Problem to solve
Among the lines below, how many carry the string "Hermione"? Reply with a number and nothing else.

Data under study
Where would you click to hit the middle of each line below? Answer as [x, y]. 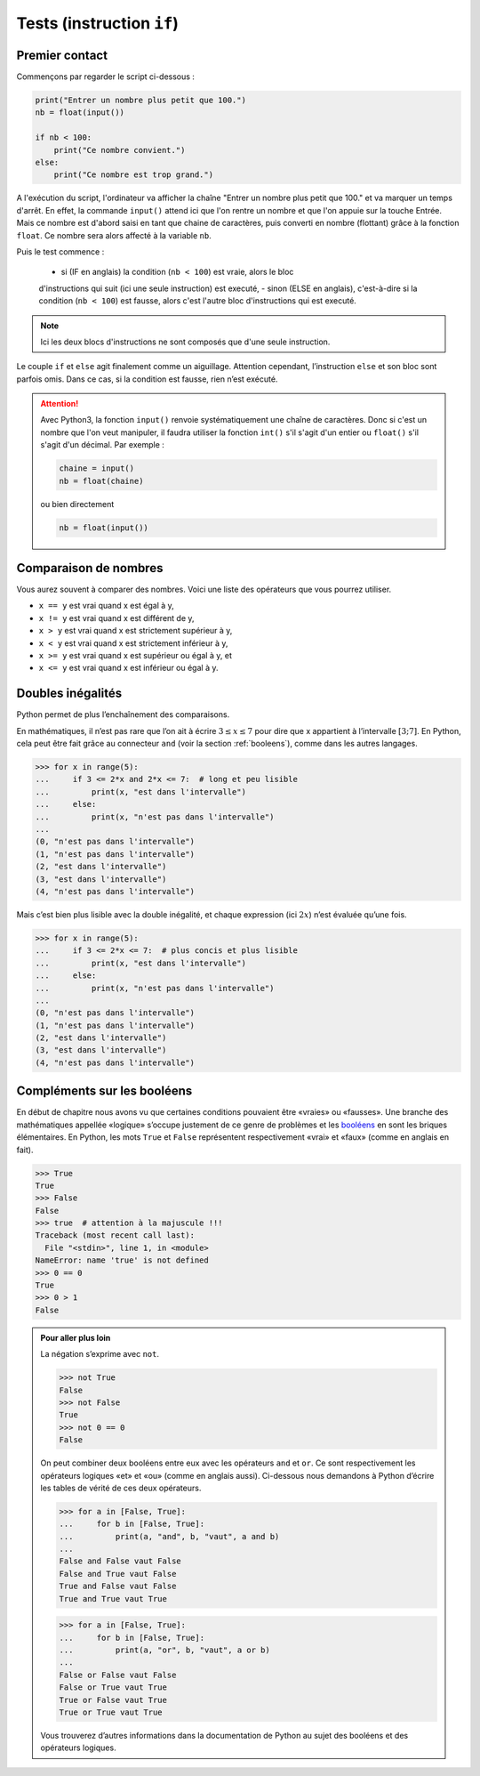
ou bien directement [77, 504]
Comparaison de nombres [90, 568]
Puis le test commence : [60, 251]
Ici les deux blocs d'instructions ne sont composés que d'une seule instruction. [185, 342]
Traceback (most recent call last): [115, 1235]
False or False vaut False [118, 1675]
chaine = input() [97, 468]
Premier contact [62, 55]
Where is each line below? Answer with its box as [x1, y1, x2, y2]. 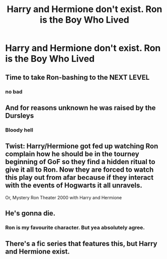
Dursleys [5, 111, 34, 120]
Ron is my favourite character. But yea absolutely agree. [5, 224, 145, 231]
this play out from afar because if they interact [5, 173, 154, 182]
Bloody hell [5, 126, 34, 134]
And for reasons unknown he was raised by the [5, 103, 156, 112]
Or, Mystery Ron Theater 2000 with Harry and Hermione [5, 194, 122, 200]
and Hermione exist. [5, 247, 70, 256]
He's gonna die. [5, 209, 56, 218]
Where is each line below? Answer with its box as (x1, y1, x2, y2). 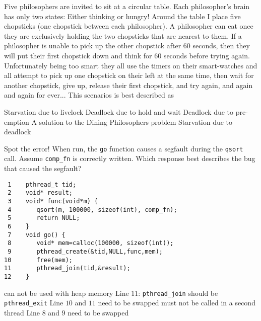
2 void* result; (8, 189, 73, 197)
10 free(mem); (4, 256, 73, 264)
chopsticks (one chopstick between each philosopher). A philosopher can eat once (4, 21, 253, 31)
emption (4, 116, 29, 127)
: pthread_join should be (138, 287, 218, 298)
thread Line (4, 307, 40, 317)
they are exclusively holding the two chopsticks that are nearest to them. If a (4, 30, 242, 41)
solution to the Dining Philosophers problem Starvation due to (39, 116, 233, 127)
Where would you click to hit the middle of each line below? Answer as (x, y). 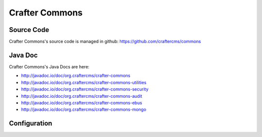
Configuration (31, 123)
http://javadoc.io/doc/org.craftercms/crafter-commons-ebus (82, 103)
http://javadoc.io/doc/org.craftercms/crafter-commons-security (85, 89)
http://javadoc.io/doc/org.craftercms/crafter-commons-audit (82, 96)
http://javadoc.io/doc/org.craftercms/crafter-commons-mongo (84, 109)
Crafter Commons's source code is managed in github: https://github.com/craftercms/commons (105, 42)
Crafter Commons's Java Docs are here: (49, 67)
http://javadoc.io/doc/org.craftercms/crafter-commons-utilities (84, 82)
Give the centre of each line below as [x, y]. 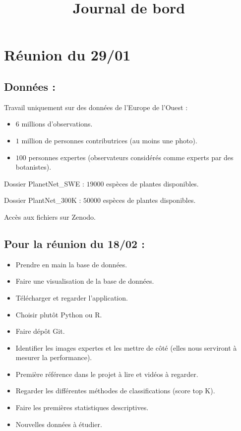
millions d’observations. [57, 124]
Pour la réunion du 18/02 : [74, 243]
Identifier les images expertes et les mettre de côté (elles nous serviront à [126, 347]
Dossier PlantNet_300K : [43, 200]
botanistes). [33, 167]
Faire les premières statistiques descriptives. [82, 407]
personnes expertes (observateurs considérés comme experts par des [131, 157]
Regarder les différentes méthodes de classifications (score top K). [115, 391]
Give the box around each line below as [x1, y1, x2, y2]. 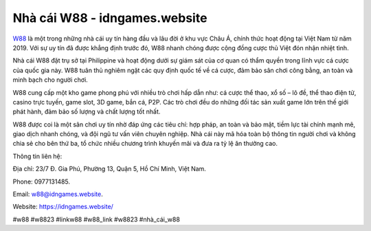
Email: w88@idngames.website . [12, 190, 103, 199]
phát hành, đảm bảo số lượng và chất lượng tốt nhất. [12, 107, 161, 116]
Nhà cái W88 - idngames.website [12, 10, 207, 25]
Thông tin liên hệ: [12, 152, 63, 160]
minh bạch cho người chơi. [12, 76, 89, 84]
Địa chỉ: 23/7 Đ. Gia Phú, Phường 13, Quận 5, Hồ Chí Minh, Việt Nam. [12, 165, 206, 173]
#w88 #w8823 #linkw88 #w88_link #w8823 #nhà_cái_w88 [12, 215, 180, 223]
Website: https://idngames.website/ [12, 203, 113, 211]
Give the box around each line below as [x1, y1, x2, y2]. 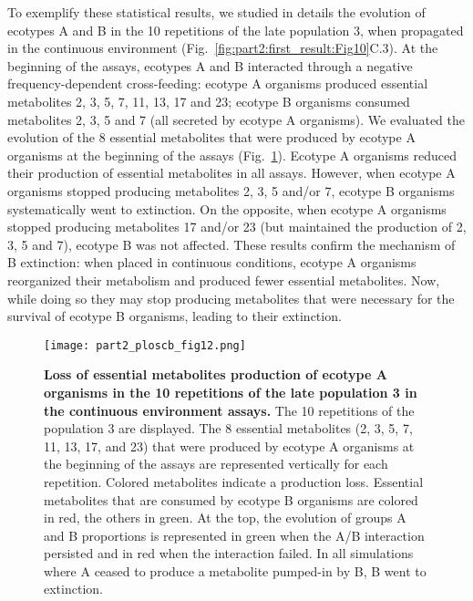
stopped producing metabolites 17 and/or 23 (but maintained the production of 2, [7, 217, 467, 236]
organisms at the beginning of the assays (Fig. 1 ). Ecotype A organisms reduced [7, 145, 457, 164]
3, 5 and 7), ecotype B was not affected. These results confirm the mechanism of [7, 234, 456, 254]
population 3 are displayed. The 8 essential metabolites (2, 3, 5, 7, [44, 419, 413, 438]
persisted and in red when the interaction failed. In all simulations [44, 544, 414, 563]
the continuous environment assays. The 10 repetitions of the [44, 400, 415, 420]
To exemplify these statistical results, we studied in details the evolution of [7, 3, 426, 21]
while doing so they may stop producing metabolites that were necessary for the [7, 288, 455, 307]

Solution for this task
2